4. Функция рассудка — объединять все богатство чувственного созерцания в понятиях. Функция собственно разума — придавать многообразию разрозненных понятий единство мысли. Подобная деятельность разума происходит по так же до всякого опыта заложенным в нем априорным законам, категориям, из которых главнейшая — причинность. Категории без понятий и соответствующих им чувственных созерцаний суть пустые формы без всякого содержания.
5. Разум всякого человека действует по одним и тем же законам, но люди сильно отличаются друг от друга по степени владения ими, то есть по остроте и точности суждения, по уму. Правило (канон) для верного применения категорий выведен в чистой логике, польза которой, однако, только негативна: она может удержать от заблуждений, но прибавить знаний или ума ей не дано.
6. Чистый разум неудержимо стремится к расширению своего знания о мире и в этом стремлении часто пытается вырваться из сферы опыта. Излюбленный его прием — предложить категориям вместо понятий, соответствующих чувственному миру, по отношению к которым они только и применимы, понятия души, Бога, божественного эфира, Абсолюта, Духа и прочего, и дальше оперировать с ними в строгом соответствии с законами логики, создавая соблюдением этих законов иллюзию истинности. Подобную деятельность разума, породившую в свое время не только множество философских систем, но даже специальные псевдонауки — рациональную теологию, рациональную космологию и тому подобное, — Кант называет диалектикой. (Интересно отметить, что его собственная трансцендентальная диалектика есть в сущности учение о том, как избегать диалектики).

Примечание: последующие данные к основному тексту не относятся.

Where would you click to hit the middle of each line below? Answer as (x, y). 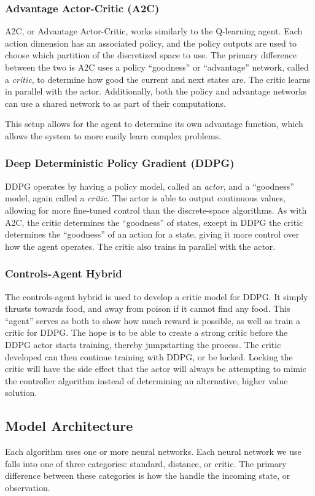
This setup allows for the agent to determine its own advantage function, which (154, 124)
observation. (28, 487)
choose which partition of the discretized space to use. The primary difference (151, 55)
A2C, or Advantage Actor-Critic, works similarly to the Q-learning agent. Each (154, 31)
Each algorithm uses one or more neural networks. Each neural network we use (153, 451)
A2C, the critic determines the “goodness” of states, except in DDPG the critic (154, 222)
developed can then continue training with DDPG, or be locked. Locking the (149, 356)
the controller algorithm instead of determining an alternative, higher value (146, 380)
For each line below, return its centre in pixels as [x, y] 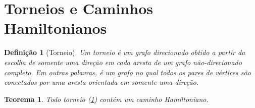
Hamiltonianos [56, 28]
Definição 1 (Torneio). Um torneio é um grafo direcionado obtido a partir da [125, 52]
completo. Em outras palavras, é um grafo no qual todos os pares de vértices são [127, 72]
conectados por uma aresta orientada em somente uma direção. [101, 82]
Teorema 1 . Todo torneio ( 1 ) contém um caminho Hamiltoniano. [106, 99]
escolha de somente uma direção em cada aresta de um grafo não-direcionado [123, 62]
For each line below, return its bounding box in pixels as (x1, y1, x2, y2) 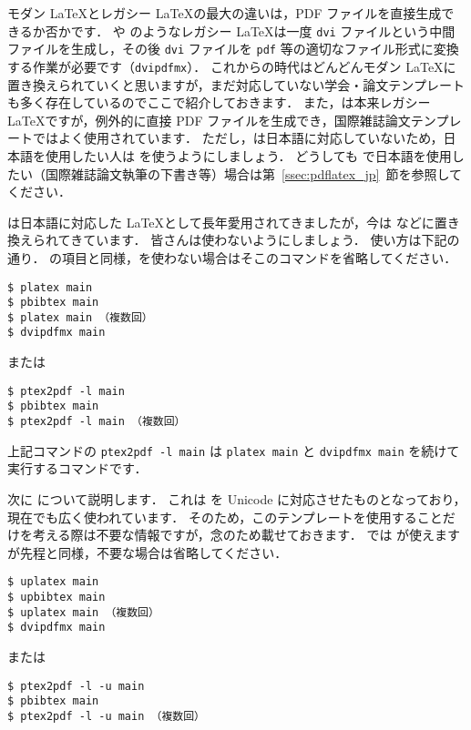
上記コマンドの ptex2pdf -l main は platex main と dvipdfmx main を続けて (7, 441, 460, 460)
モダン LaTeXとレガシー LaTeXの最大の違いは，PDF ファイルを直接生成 (7, 4, 442, 22)
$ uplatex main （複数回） (7, 605, 159, 619)
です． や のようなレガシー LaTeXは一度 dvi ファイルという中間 (70, 21, 456, 40)
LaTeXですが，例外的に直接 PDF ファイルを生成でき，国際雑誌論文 (7, 110, 411, 129)
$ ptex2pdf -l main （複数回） (7, 415, 186, 429)
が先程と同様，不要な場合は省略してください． (7, 542, 288, 562)
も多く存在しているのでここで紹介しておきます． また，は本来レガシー (7, 93, 431, 112)
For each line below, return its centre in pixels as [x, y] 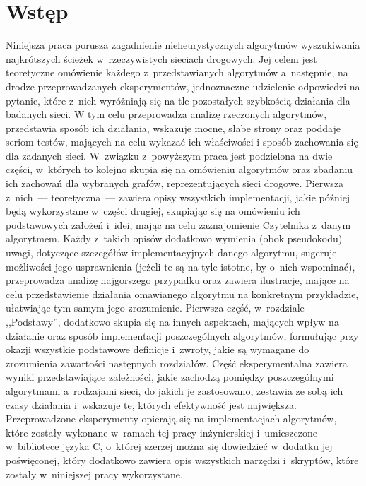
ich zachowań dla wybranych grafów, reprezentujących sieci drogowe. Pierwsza [175, 183]
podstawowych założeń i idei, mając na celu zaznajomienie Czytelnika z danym [178, 224]
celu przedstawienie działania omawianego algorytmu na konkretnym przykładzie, [182, 294]
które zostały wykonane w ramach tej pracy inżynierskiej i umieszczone [161, 432]
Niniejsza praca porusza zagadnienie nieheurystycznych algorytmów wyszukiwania [183, 45]
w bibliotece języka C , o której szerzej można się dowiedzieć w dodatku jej [169, 446]
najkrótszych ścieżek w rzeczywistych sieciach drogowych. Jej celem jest [161, 58]
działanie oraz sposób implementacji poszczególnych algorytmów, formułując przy [182, 335]
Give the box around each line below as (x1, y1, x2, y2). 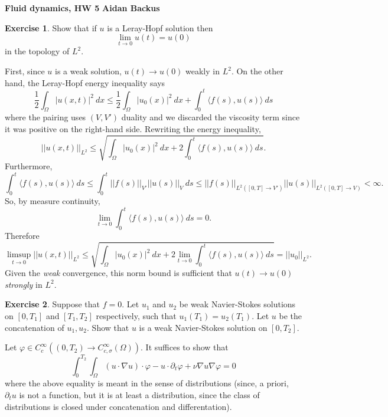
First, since (5, 65, 45, 77)
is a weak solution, (55, 65, 122, 77)
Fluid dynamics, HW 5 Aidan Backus (5, 2, 160, 14)
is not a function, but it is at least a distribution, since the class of (19, 389, 260, 400)
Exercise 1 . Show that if (5, 21, 97, 34)
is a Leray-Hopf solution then (107, 21, 213, 34)
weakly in (185, 65, 220, 77)
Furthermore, (5, 160, 53, 172)
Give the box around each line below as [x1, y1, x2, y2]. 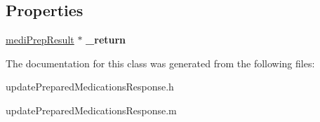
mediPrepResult [6, 32, 74, 47]
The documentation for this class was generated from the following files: [6, 55, 315, 70]
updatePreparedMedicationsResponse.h [6, 79, 174, 94]
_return [86, 32, 126, 47]
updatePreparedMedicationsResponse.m [6, 102, 177, 117]
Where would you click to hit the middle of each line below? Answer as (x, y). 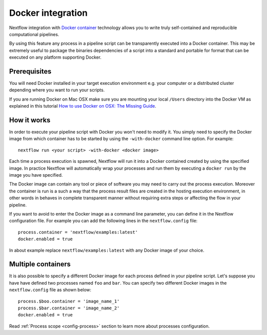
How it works (30, 120)
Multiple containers (40, 264)
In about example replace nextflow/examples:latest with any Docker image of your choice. (107, 250)
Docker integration (48, 13)
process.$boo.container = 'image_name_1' (69, 301)
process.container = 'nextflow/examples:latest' (78, 232)
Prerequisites (30, 71)
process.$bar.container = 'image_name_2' (69, 308)
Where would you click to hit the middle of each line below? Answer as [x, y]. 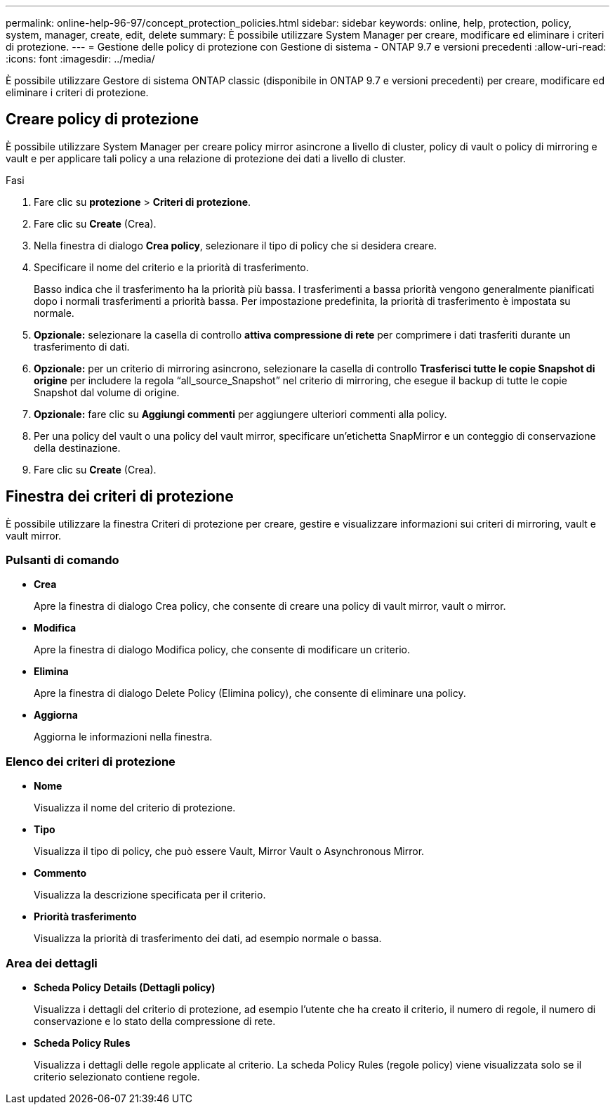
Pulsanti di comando [62, 560]
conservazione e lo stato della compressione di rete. [155, 1021]
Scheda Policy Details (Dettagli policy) [125, 987]
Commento [60, 873]
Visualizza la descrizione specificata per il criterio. [150, 895]
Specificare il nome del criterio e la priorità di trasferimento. [171, 267]
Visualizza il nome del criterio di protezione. [135, 808]
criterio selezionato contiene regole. [117, 1076]
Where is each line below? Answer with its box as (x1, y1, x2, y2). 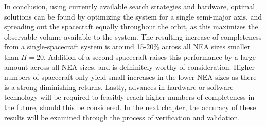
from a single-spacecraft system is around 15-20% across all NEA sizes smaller (4, 41, 251, 52)
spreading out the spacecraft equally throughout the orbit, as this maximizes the (4, 21, 258, 32)
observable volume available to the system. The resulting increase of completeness (4, 31, 262, 42)
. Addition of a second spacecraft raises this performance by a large (43, 51, 256, 62)
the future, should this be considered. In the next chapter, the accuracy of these (4, 101, 256, 112)
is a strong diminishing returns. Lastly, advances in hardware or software (4, 81, 234, 92)
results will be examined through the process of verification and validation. (4, 112, 240, 122)
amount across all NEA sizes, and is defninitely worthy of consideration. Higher (4, 61, 255, 72)
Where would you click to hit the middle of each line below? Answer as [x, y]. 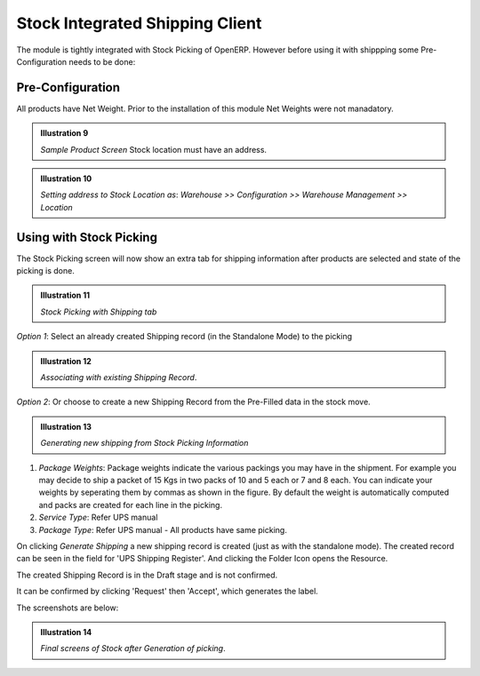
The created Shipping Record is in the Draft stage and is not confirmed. [147, 575]
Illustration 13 [66, 426]
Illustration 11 [65, 295]
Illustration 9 [64, 133]
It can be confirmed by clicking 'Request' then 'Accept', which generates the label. [168, 592]
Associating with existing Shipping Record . [119, 378]
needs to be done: [102, 61]
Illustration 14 [66, 632]
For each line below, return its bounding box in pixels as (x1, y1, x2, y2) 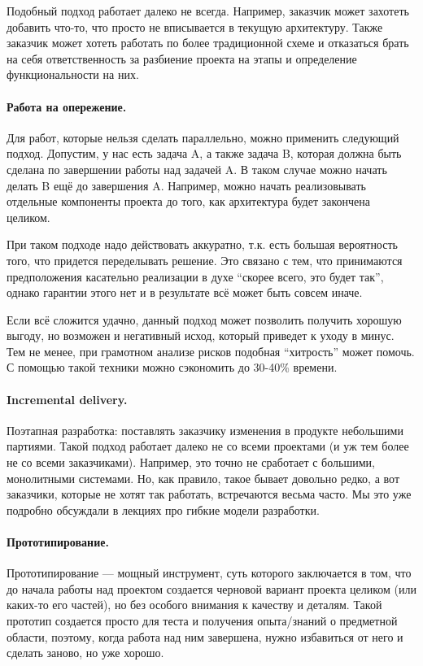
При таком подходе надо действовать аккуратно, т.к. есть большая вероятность (7, 236, 398, 253)
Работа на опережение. (7, 98, 127, 115)
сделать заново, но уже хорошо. (7, 644, 164, 661)
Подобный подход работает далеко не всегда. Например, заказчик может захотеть (7, 2, 409, 19)
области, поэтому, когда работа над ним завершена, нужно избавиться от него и (7, 628, 403, 645)
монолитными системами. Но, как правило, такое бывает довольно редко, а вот (7, 469, 399, 486)
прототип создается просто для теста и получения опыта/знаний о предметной (7, 612, 398, 629)
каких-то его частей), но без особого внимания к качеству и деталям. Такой (7, 596, 382, 613)
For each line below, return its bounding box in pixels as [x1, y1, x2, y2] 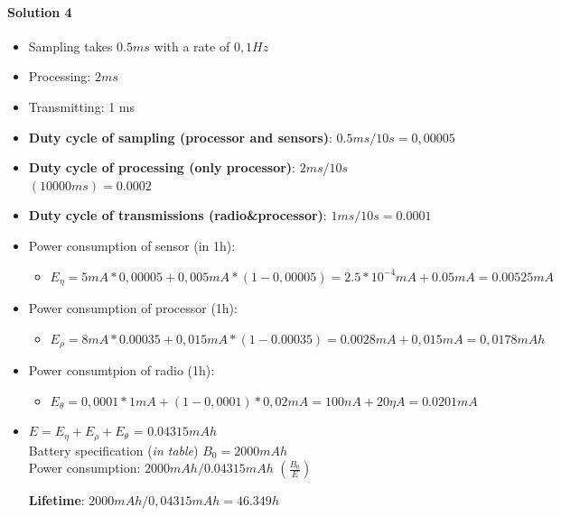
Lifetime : [28, 491, 85, 510]
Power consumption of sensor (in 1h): [28, 235, 236, 254]
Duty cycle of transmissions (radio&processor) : [28, 206, 327, 225]
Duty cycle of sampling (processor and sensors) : [28, 127, 332, 146]
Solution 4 [7, 2, 72, 21]
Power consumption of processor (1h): [28, 299, 238, 317]
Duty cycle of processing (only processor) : [28, 158, 296, 177]
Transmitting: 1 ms [28, 97, 136, 115]
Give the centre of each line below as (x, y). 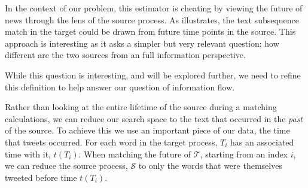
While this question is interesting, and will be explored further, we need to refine (153, 75)
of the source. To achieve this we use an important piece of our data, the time (147, 130)
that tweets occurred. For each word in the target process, (111, 142)
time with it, (28, 154)
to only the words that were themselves (210, 166)
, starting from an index (244, 154)
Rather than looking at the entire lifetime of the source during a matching (141, 107)
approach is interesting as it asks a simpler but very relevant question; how (142, 43)
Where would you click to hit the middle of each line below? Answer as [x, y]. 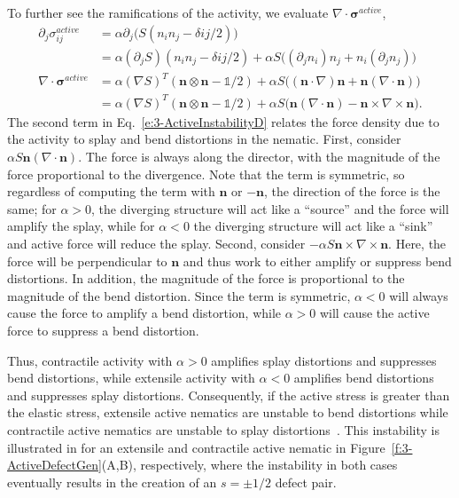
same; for [32, 208]
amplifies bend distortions [364, 378]
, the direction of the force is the [352, 191]
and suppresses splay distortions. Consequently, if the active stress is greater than [229, 395]
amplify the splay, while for [81, 226]
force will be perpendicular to [87, 261]
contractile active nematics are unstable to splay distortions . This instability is [224, 429]
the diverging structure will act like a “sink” [313, 226]

7. С другой стороны, тот же самый чистый разум, оставаясь в самой природой отпущенных ему границах, то есть в сфере опыта, совершая в нем победоносное шествие, по праву гордясь достижениями наук и презирая пустую схоластику, имея перед собой неисчерпаемые богатства реального мира и безграничное в нем поле деятельности, легко впадает, в конце концов, в обратную иллюзию, будто этот мир явлений и есть единственно подлинный, сам по себе существующий мир, и отказывается замечать не только напрочь выпадающую из него жизнь человеческой души (это еще было бы понятно), но и то, что в глубочайшем основании всех его великолепных построек неизбежно должно лежать нечто просто данное, принятое на веру, загадочная первооснова, перед которой обязаны умолкнуть неугомонные "почему?", "из чего?", "каким образом?", то есть некая граница, про которую он уже не смеет спросить "а что за ней?" (Смущенный в глубине души этим противоречием, он сейчас пытается прикрыть подобные основоположения всех своих знаний фиговым листком бесконечности, не замечая, что бесконечность — такое же демаркационное понятие для познания, как и вещь в себе, только не обладающее всеобщностью последней, и доставляющее ему массу лишних хлопот, например, в деле с квантом, где она никак не применима.)
8. И то, и другое заблуждение коренятся в самой природе разума и приводят в вопросе о целом мироздания к неразрешимым антиномическим противоречиям, а в исторической жизни человечества — к жесткочайшей многовековой борьбе, в которой льются не только чернила, но и кровь, и противоречия эти исчезают лишь тогда, когда мы начинаем мыслить целое как вещь в себе, несовпадающее с предметным миром — миром явлений.
Окинув взглядом эти подытоживающие положения, мы убеждаемся, что весь результат "Критики чистого разума" сводится к негативной пользе, к примирению вековой вражды. Кант и сам придавал ей именно такое значение. "Величайшая и, быть может, единственная польза всякой философии чистого разума только негативна: эта философия служит не органоном для расширения, а дисциплиной для определения границ, и, вместо того, чтобы открывать истину, довольствуется более скромной заслугой: она предохраняет от заблуждений" 6.
Да, скажем мы, — но в каких необъятных, недостижимых ранее пределах! Ведь не ограниченность, не коварство и злокозненность, а лишь неистребимое стремление к истине и самым возвышенным идеалам всегда побуждали разум проникать в горние выси, в мир сверхчувственный. Но попадая туда, вырываясь из сдерживающих границ опыта, он терял ту единственную область, где были применимы его силы и принимался в бесчисленном множестве создавать воздушные замки, населенные призраками и химерами, затоплял все вокруг потоками пустых словосочетаний, да еще гневался, когда их отказывались принимать за реальность. Порождения его делались столь гибкими и растяжимыми, что вдобавок с удобством использовались всякой властью для ее вечных задач подавления всего живого, и зрелище это, естественно, делалось столь невыносимым для всякого свободного и серьезного ума, ложность построений покрывала таким позором его (разума) возвышенные идеалы и самое понятие метафизики, что вопреки всем преследованиям, начиналось столь же неудержимое движение к обратной крайности, к отказу от самого понятия идеальности, к пошлейшему механицизму.